Entries taken from a collection
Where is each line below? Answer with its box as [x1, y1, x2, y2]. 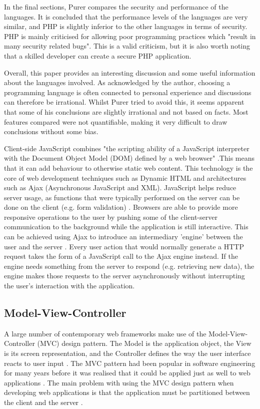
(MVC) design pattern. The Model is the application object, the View [37, 338, 251, 348]
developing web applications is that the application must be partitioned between [4, 387, 250, 397]
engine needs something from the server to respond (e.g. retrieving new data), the [4, 260, 254, 271]
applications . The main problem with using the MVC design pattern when [4, 377, 234, 387]
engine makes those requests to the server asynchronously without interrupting [4, 270, 245, 281]
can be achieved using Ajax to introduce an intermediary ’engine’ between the [4, 231, 243, 242]
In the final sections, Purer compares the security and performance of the [4, 2, 228, 12]
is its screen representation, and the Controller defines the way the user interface [4, 348, 251, 358]
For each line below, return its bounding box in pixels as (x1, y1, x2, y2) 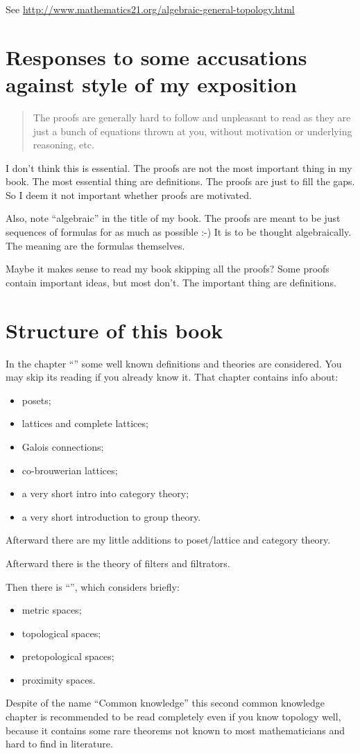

Exercise objective
Take the line with "engine makes those" and every line after it through the end of the data, and write only them out exactly, leaving out the pictures.

Result for this exercise
engine makes those requests to the server asynchronously without interrupting [4, 270, 245, 281]
can be achieved using Ajax to introduce an intermediary ’engine’ between the [4, 231, 243, 242]
In the final sections, Purer compares the security and performance of the [4, 2, 228, 12]
is its screen representation, and the Controller defines the way the user interface [4, 348, 251, 358]
For each line below, return its bounding box in pixels as (x1, y1, x2, y2) 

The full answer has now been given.